Stored items
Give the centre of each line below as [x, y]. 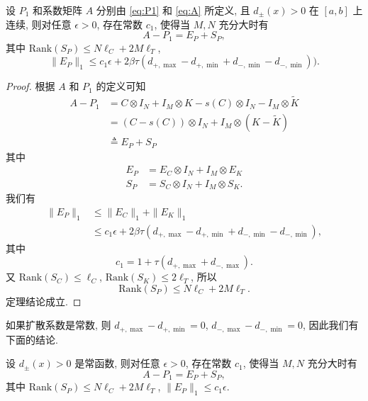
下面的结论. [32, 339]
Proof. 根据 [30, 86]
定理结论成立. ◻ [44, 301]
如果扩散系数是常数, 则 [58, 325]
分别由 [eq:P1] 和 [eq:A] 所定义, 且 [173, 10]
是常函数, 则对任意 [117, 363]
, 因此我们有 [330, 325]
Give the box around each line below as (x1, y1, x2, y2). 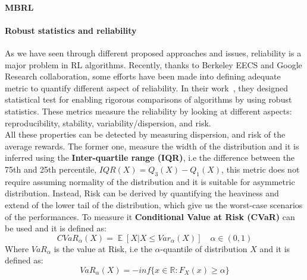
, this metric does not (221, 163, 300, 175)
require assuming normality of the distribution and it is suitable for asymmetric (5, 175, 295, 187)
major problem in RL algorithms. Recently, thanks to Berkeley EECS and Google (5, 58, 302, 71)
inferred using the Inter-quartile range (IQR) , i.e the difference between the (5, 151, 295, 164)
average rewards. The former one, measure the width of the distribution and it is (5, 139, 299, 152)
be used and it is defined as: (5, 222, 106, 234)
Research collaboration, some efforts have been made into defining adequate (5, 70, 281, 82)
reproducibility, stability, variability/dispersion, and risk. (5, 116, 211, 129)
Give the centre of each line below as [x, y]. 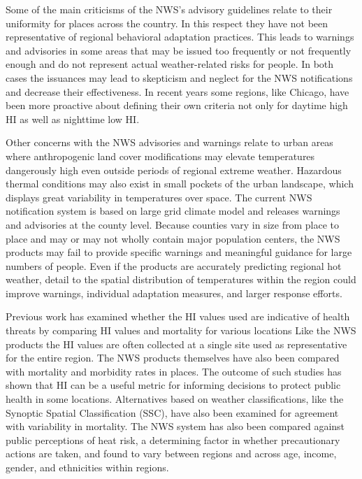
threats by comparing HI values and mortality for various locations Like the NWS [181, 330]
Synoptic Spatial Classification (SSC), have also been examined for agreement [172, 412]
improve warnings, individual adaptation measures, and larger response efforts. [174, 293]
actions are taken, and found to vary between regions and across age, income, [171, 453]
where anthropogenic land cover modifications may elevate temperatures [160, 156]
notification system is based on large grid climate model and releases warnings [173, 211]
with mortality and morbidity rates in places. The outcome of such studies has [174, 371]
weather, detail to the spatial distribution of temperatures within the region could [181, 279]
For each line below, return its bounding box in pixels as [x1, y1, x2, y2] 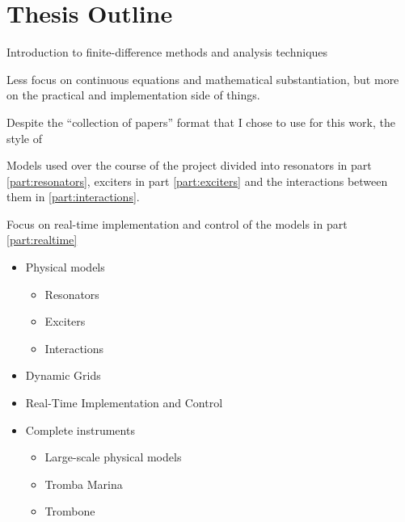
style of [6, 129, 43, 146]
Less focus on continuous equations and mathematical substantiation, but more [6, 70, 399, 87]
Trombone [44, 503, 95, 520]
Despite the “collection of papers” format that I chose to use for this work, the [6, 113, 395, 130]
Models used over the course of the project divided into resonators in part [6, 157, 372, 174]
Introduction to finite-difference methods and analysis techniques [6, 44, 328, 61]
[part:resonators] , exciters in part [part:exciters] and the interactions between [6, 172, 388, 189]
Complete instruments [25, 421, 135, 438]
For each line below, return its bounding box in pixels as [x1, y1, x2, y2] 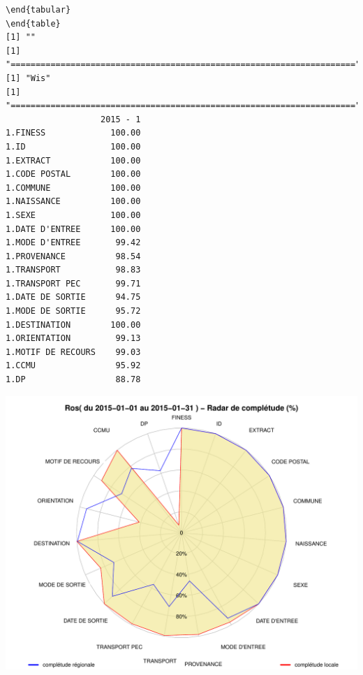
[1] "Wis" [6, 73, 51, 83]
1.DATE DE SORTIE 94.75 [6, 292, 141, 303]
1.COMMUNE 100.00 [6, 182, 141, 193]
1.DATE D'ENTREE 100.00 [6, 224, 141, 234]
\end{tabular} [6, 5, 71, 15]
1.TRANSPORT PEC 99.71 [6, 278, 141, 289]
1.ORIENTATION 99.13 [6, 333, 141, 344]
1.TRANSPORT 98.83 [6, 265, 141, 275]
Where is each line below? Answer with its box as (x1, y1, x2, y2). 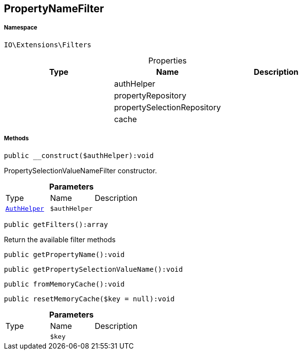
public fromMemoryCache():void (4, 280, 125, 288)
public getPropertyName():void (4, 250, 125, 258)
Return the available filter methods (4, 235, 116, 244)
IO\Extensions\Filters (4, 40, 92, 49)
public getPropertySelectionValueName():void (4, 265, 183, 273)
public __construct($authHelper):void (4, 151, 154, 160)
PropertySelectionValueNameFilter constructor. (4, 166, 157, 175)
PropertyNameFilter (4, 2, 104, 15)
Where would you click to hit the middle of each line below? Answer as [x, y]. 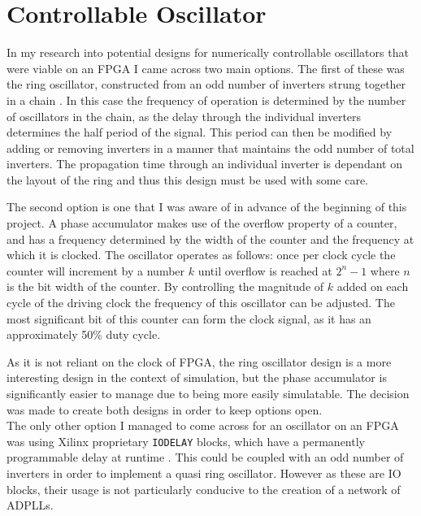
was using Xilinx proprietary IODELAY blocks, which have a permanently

---

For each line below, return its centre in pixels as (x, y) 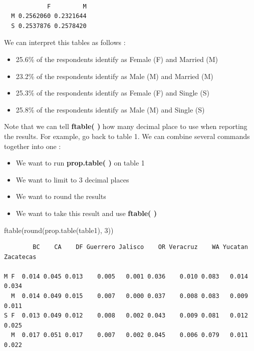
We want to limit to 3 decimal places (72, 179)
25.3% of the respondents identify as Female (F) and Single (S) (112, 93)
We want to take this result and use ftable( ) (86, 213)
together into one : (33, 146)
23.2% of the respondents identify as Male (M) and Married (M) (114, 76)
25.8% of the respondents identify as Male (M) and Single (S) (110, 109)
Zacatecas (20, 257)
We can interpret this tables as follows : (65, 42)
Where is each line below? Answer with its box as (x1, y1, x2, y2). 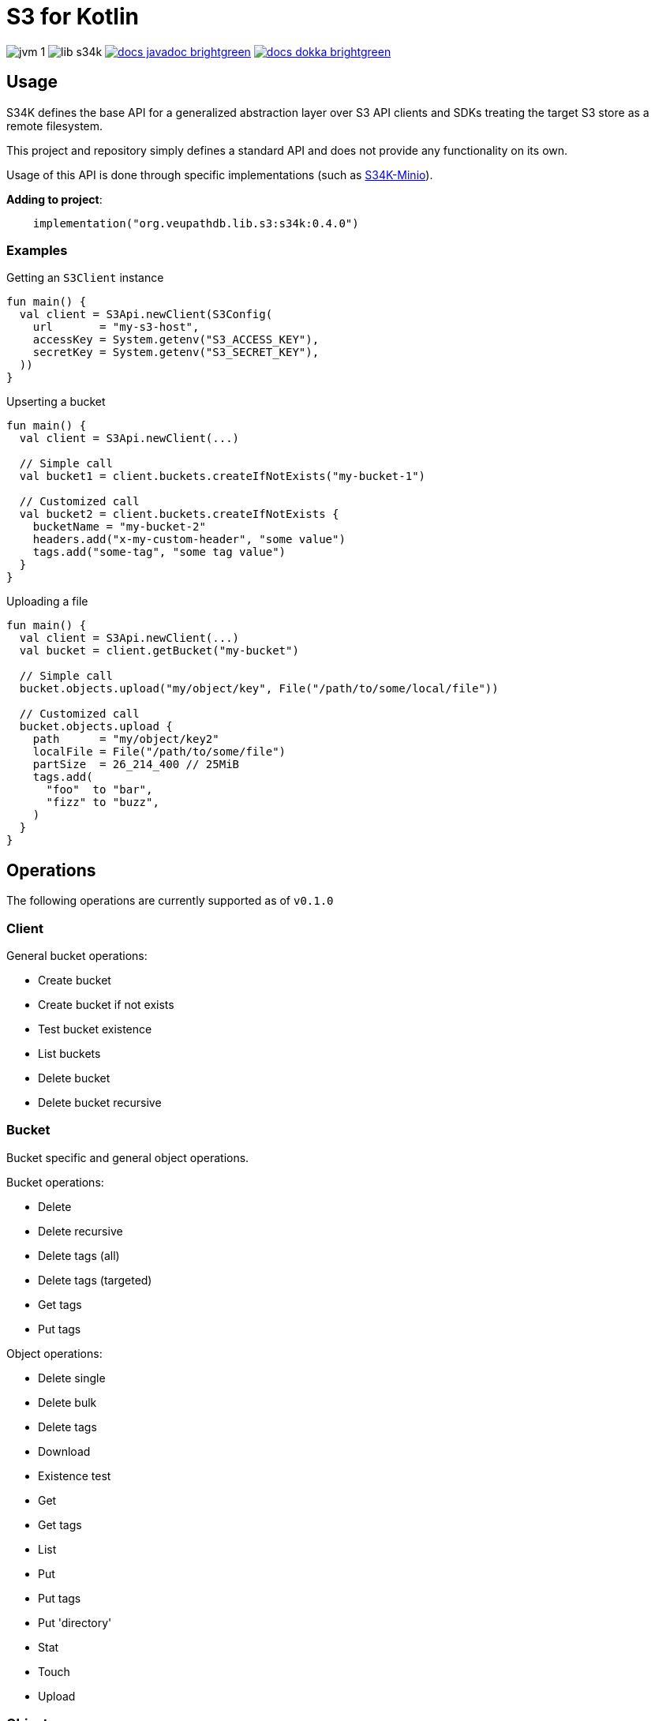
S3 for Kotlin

> _TASK INSTRUCTIONS_
For this exercise, output exactly the lines above from the line with "public fromMemoryCache():void (4, 280, 125, 288)" to the line with "PropertySelectionValueNameFilter constructor. (4, 166, 157, 175)", counting both, and leave out the rest.

> _EXERCISE RESULT_
public fromMemoryCache():void (4, 280, 125, 288)
public getPropertyName():void (4, 250, 125, 258)
Return the available filter methods (4, 235, 116, 244)
IO\Extensions\Filters (4, 40, 92, 49)
public getPropertySelectionValueName():void (4, 265, 183, 273)
public __construct($authHelper):void (4, 151, 154, 160)
PropertySelectionValueNameFilter constructor. (4, 166, 157, 175)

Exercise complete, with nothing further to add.